The most important step is to think through the requirements before writing the code, so let's try to put ourselves in the author's shoes and think about the flow of the component. First of all, let's put the underlying implementation logic aside and try to define the stream function from scratch.
Stream's workflow is actually part of the production-consumer model, and the whole process is very similar to the production process in a factory.
- creation phase/data acquisition (raw material)
- processing phase/intermediate processing (pipeline processing)
- aggregation stage/final operation (final product)
The API is defined around the three life cycles of a stream.
In order to create the abstract object stream, it can be understood as a constructor.
We support three ways of constructing streams: slicing conversion, channel conversion, and functional conversion.

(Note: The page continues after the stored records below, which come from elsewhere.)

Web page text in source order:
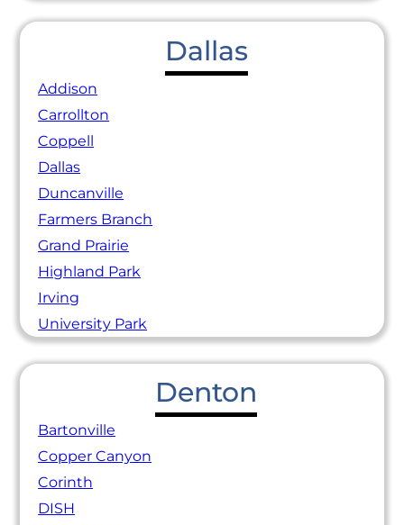
Dallas
Addison
Carrollton
Coppell
Dallas
Duncanville
Farmers Branch
Grand Prairie
Highland Park
Irving
University Park
Denton
Bartonville
Copper Canyon
Corinth
DISH
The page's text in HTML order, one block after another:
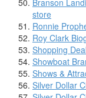
Branson
store
Ronnie
Roy Clark
Shopping
Showboat
Shows &
Silver Dollar
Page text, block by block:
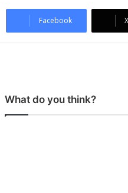
Facebook X
What do you think?
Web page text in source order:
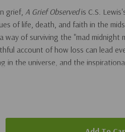
grief, A Grief Observedis C.S.
of life, death, and faith in the
way of surviving the "mad midnight
account of how loss can lead
in the universe, and the
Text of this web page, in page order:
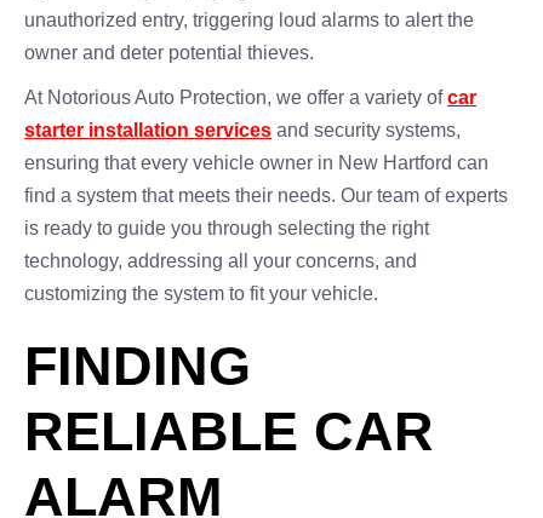
unauthorized entry, triggering loud alarms to alert the
owner and deter potential thieves.
At Notorious Auto Protection, we offer a variety ofcar
starter installation services and security systems,
ensuring that every vehicle owner in New Hartford can
find a system that meets their needs. Our team of experts
is ready to guide you through selecting the right
technology, addressing all your concerns, and
customizing the system to fit your vehicle.
FINDING
RELIABLE CAR
ALARM
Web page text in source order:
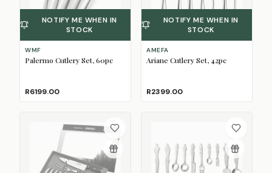
NOTIFY ME WHEN IN
STOCK
WMF
Palermo Cutlery Set, 60pc
R6199.00
NOTIFY ME WHEN IN
STOCK
AMEFA
Ariane Cutlery Set, 42pc
R2399.00
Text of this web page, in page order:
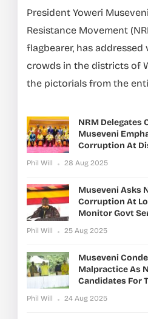
President Yoweri
Resistance Movement
flagbearer, has
crowds in the districts of
the pictorials from the
NRM Delegates
Museveni
Corruption At
Phil Will 28 Aug 2025
Museveni Asks
Corruption At
Monitor Govt
Phil Will 25 Aug 2025
Museveni
Malpractice As
Candidates For
Phil Will 24 Aug 2025
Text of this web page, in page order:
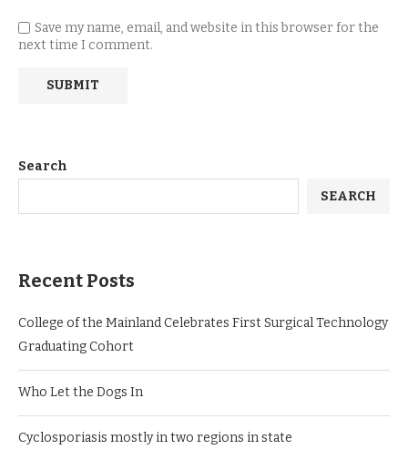
Save my name, email, and website in this browser for the
next time I comment.
Search
SEARCH
Recent Posts
College of the Mainland Celebrates First Surgical Technology
Graduating Cohort
Who Let the Dogs In
Cyclosporiasis mostly in two regions in state
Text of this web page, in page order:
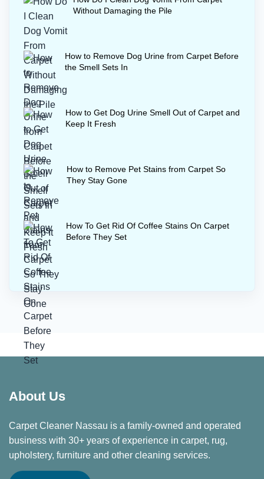
for several hours to finish how to get rid
Without Damaging the Pile
How to Remove Dog Urine from Carpet Before
the Smell Sets In
How to Get Dog Urine Smell Out of Carpet and
Keep It Fresh
How to Remove Pet Stains from Carpet So
They Stay Gone
How To Get Rid Of Coffee Stains On Carpet
Before They Set
About Us
Carpet Cleaner Nassau is a family-owned and operated
business with 30+ years of experience in carpet, rug,
upholstery, furniture and other cleaning services.
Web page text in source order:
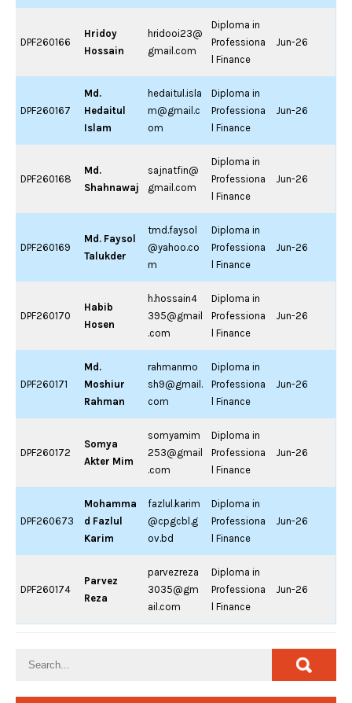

Note that the methods in this phase are normal public methods and are not bound to the stream object.
// Create stream by variable parameter pattern
func Just(items ... .interface{}) Stream
// Create a stream via channel
func Range(source <-chan interface{}) Stream
// Create stream by function
func From(generate GenerateFunc) Stream
// Concatenate a stream
func Concat(s Stream, others . . Stream) Stream
The operations required in the processing phase often correspond to our business logic, such as conversion, filtering, de-duplication, sorting, and so on.
The API for this phase is a method that needs to be bound to a Stream object.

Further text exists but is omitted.